The gist of this saying is that we’re constantly given opportunities to make our lives better. It’s just a matter of what we do with those open windows and remembering not to take them for granted. Whether you’re trying to get ahead in your career, meet that special someone, or just trying to make ends meet, the key to staying happy is being grateful for what we’ve got and staying positive while we try to get more.

Take a step back to figure out specific ways to do this and remember to do them on a regular basis. It may be as simple as blocking out ten minutes everyday to think about things that happened, calling someone to shoot the breeze, or stepping outside for fresh air breaks to take in what’s around you. Otherwise, you forget to remove yourself every once in awhile and do some plain old thinking.

Just make sure that you’ve got a healthy balance of the happy and the harsh.

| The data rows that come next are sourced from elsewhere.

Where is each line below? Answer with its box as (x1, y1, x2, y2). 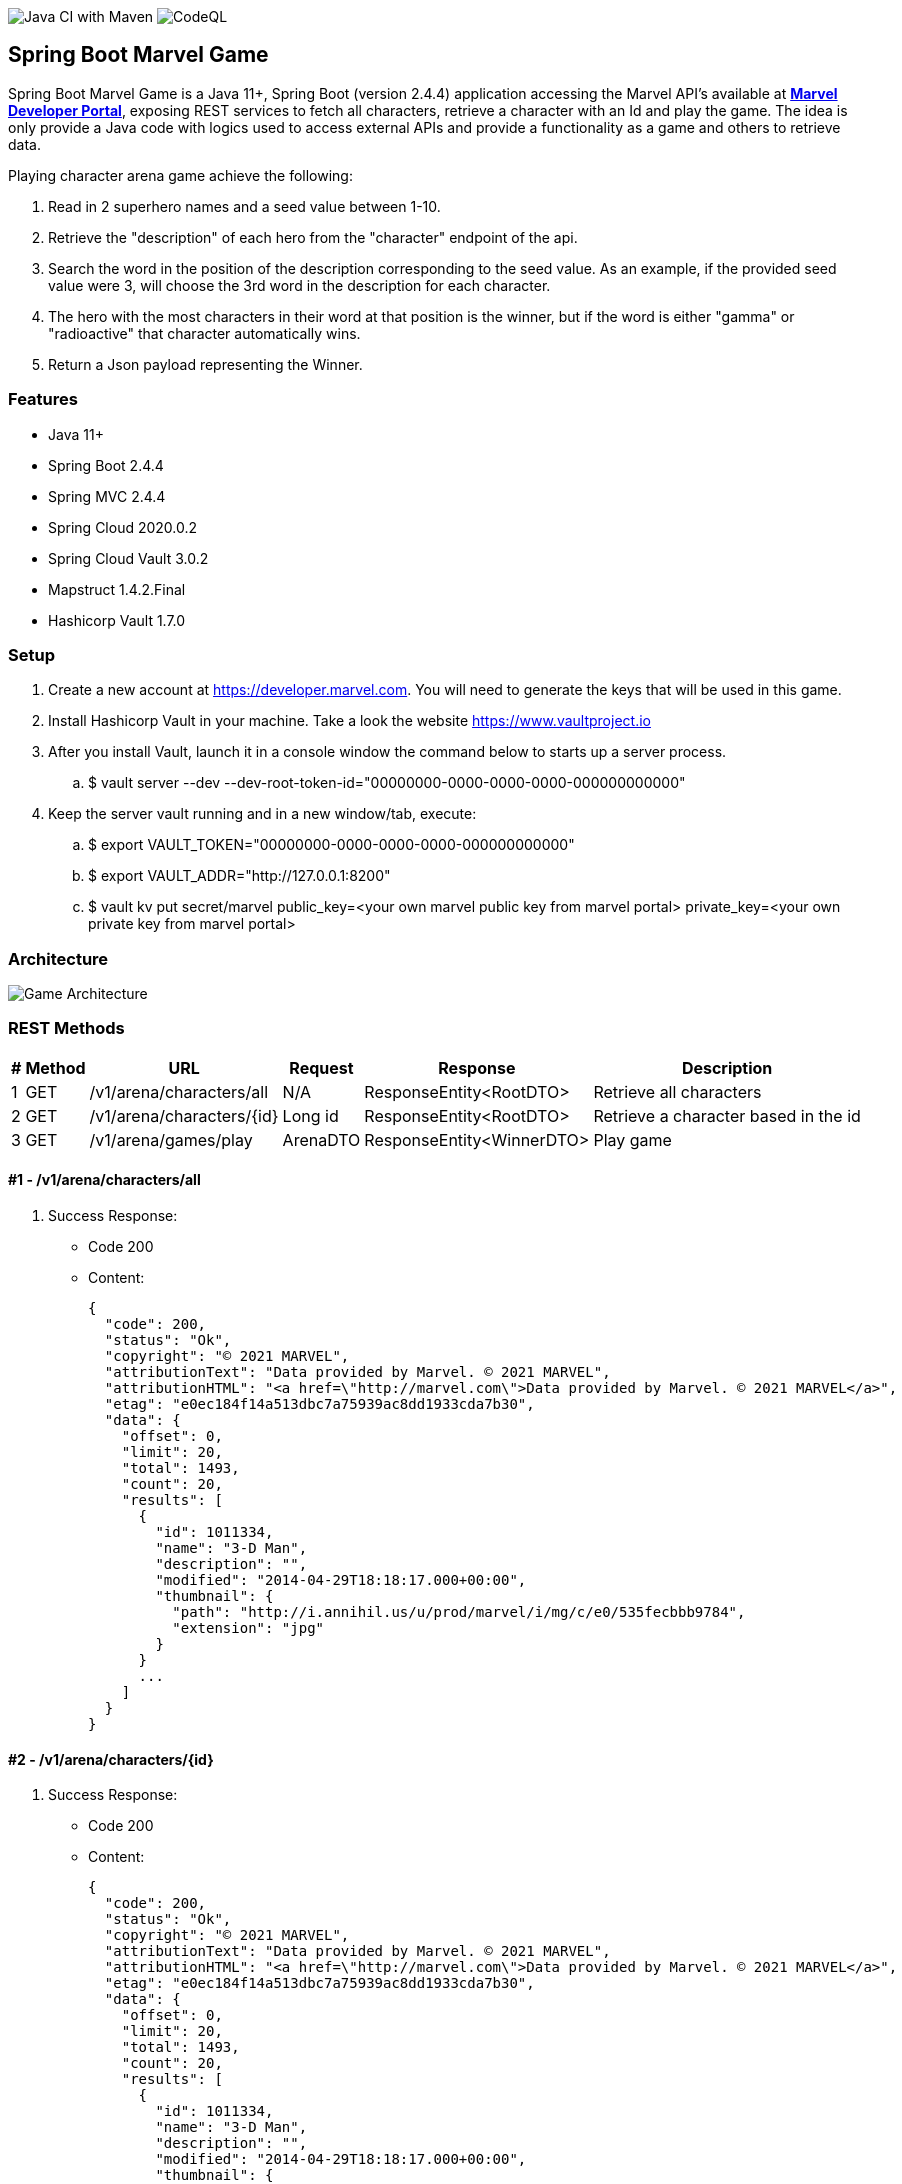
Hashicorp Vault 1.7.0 (48, 611, 186, 629)
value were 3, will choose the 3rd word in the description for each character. (48, 276, 551, 294)
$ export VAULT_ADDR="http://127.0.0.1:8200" (88, 867, 391, 885)
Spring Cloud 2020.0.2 (48, 518, 198, 536)
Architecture (8, 948, 109, 969)
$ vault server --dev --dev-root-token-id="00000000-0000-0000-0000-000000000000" (88, 774, 686, 792)
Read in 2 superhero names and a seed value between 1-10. (48, 197, 441, 215)
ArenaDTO (282, 1129, 361, 1150)
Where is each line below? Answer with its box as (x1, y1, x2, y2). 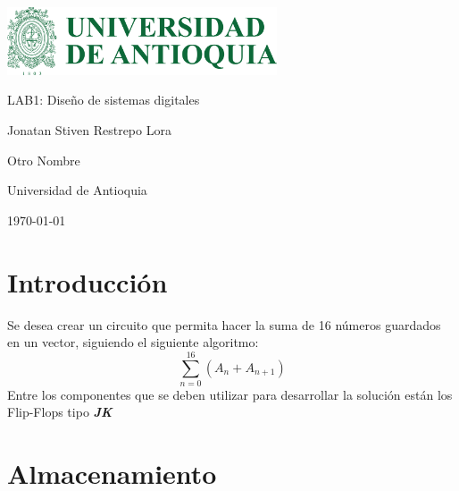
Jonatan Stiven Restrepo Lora (7, 121, 171, 140)
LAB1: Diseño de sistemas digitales (7, 90, 200, 109)
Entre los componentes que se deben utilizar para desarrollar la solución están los (7, 385, 453, 403)
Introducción (7, 263, 168, 300)
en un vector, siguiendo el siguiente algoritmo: (7, 333, 259, 351)
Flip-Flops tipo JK (7, 402, 113, 421)
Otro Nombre (7, 150, 80, 169)
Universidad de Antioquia (7, 181, 147, 199)

If you’re constantly stressed out, depressed, or miserable you’ve got to reassess what’s going on. Is there an end goal that’s good? Is it worth the pain you’re going through? Don’t just go through the motions and live the rest of your life like that – talk to people and make a change.

Then remind yourself that periodic challenges are stepping stones to good ones and that help is always around when you need it. Recognizing this fact will help you become grateful for even the tough times and helps you enjoy the good stuff more deeply.

Now take a step forward and add some happy to your life.